Jeff Ullman is the Stanford W. Ascherman Professor of Engineering
(Emeritus) in the Department of Computer Science at Stanford and CEO of Gradiance Corp. He received the B.S. degree from Columbia University in 1963 and the PhD from Princeton in 1966. Prior to his appointment at Stanford in 1979, he was a member of the technical staff of Bell Laboratories from 1966-1969, and on the faculty of Princeton University between 1969 and 1979. From 1990-1994, he was chair of the Stanford Computer Science Department. Ullman was elected to the National Academy of Engineering in 1989, the American Academy of Arts and Sciences in 2012, and has held Guggenheim and Einstein Fellowships. He has received the Sigmod Contributions Award (1996), the ACM Karl V. Karlstrom Outstanding Educator Award (1998), the Knuth Prize (2000), the Sigmod E. F. Codd Innovations award (2006), and the IEEE von Neumann medal (2010). He is the author of 16 books, including books on database systems, compilers, automata theory, and algorithms.
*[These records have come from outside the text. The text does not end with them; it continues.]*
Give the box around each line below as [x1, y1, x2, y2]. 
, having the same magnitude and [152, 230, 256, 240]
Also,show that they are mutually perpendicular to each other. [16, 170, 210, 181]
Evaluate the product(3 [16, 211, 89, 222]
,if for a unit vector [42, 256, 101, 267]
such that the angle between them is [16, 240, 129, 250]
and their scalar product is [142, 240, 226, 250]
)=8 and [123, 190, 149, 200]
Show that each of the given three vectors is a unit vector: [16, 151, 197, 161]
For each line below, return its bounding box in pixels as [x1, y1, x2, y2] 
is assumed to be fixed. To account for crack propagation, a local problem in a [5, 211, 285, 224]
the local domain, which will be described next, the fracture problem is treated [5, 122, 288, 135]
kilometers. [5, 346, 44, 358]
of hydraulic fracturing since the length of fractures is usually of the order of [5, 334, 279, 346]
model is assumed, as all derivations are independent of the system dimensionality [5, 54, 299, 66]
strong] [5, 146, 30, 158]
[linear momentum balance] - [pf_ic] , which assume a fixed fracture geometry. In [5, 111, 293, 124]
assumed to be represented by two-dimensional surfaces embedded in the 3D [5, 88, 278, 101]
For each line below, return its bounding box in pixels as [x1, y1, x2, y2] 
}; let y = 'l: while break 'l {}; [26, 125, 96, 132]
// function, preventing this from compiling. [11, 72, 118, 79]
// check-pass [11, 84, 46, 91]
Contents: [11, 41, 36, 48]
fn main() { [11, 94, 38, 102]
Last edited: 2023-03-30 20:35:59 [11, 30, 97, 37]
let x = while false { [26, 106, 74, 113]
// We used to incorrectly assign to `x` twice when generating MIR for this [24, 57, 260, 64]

After a brief review of how map-reduce works, we shall look at the trade-off that needs to be made when designing map-reduce algorithms for problems that are not embarrassingly parallel. In particular, the less data that one reducer is able to handle, the greater the total amount of data that must be communicated from mappers to reducers. We can view this trade-off as a function that gives the "replication rate" (average number of copies of an input communicated from mappers to reducers) in terms of the "reducer size" (number of inputs that can be accommodated at a reducer). For some interesting problems, including matrix multiplication and finding bit strings at Hamming distance 1, we can get precise lower bounds on this function, and also match the lower bounds with algorithms that achieve the minimum replication rate for a given reducer size.